Problem to solve >> A word-for-word reproduction of the data below is needed, with no pictures in it.

Dataset entries:
Start of Block
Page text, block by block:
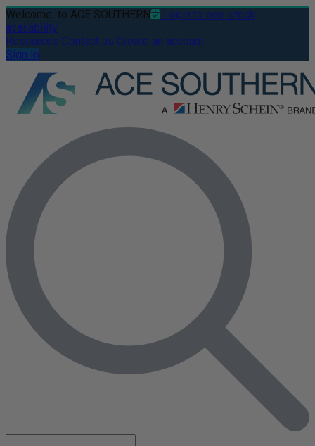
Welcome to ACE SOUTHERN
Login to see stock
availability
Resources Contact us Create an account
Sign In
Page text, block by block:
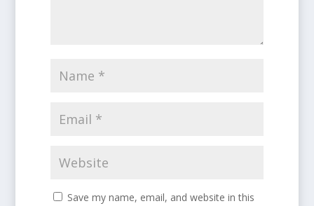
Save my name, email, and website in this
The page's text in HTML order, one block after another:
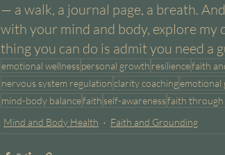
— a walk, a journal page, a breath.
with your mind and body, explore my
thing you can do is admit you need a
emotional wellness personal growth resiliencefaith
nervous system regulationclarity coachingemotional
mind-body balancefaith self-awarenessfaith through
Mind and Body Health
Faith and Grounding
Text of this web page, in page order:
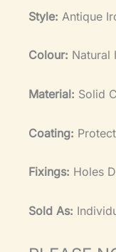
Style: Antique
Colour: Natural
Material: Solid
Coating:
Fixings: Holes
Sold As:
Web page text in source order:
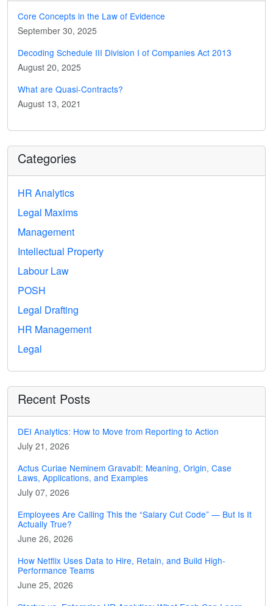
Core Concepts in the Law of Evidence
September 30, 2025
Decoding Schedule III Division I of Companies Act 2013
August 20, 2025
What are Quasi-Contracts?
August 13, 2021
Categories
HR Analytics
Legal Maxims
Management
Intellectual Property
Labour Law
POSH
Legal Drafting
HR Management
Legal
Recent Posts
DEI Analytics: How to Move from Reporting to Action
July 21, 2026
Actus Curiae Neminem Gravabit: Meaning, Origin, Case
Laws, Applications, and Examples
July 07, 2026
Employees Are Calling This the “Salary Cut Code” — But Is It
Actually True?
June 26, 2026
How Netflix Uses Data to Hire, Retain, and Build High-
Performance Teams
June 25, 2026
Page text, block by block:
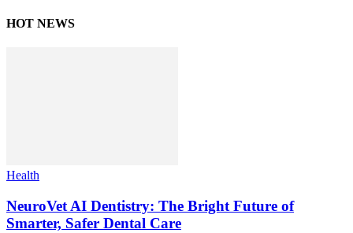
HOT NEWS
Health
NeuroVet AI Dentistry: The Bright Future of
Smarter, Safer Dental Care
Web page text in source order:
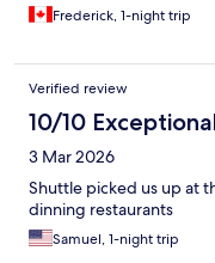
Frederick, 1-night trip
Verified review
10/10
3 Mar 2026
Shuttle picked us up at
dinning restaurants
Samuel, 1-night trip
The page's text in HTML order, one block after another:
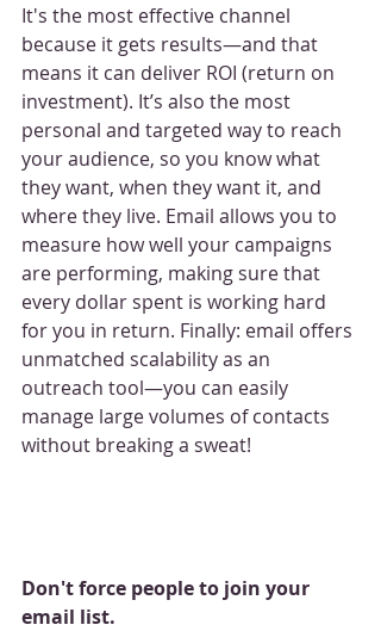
End of Block
Solution to this exercise >>
Page text, block by block:
Welcome to ACE SOUTHERN
Login to see stock
availability
Resources Contact us Create an account
Sign In
Page text, block by block:
Save my name, email, and website in this
The page's text in HTML order, one block after another:
— a walk, a journal page, a breath.
with your mind and body, explore my
thing you can do is admit you need a
emotional wellness personal growth resiliencefaith
nervous system regulationclarity coachingemotional
mind-body balancefaith self-awarenessfaith through
Mind and Body Health
Faith and Grounding
Text of this web page, in page order:
Style: Antique
Colour: Natural
Material: Solid
Coating:
Fixings: Holes
Sold As:
Web page text in source order:
Core Concepts in the Law of Evidence
September 30, 2025
Decoding Schedule III Division I of Companies Act 2013
August 20, 2025
What are Quasi-Contracts?
August 13, 2021
Categories
HR Analytics
Legal Maxims
Management
Intellectual Property
Labour Law
POSH
Legal Drafting
HR Management
Legal
Recent Posts
DEI Analytics: How to Move from Reporting to Action
July 21, 2026
Actus Curiae Neminem Gravabit: Meaning, Origin, Case
Laws, Applications, and Examples
July 07, 2026
Employees Are Calling This the “Salary Cut Code” — But Is It
Actually True?
June 26, 2026
How Netflix Uses Data to Hire, Retain, and Build High-
Performance Teams
June 25, 2026
Page text, block by block:
HOT NEWS
Health
NeuroVet AI Dentistry: The Bright Future of
Smarter, Safer Dental Care
Web page text in source order:
Frederick, 1-night trip
Verified review
10/10
3 Mar 2026
Shuttle picked us up at
dinning restaurants
Samuel, 1-night trip
The page's text in HTML order, one block after another:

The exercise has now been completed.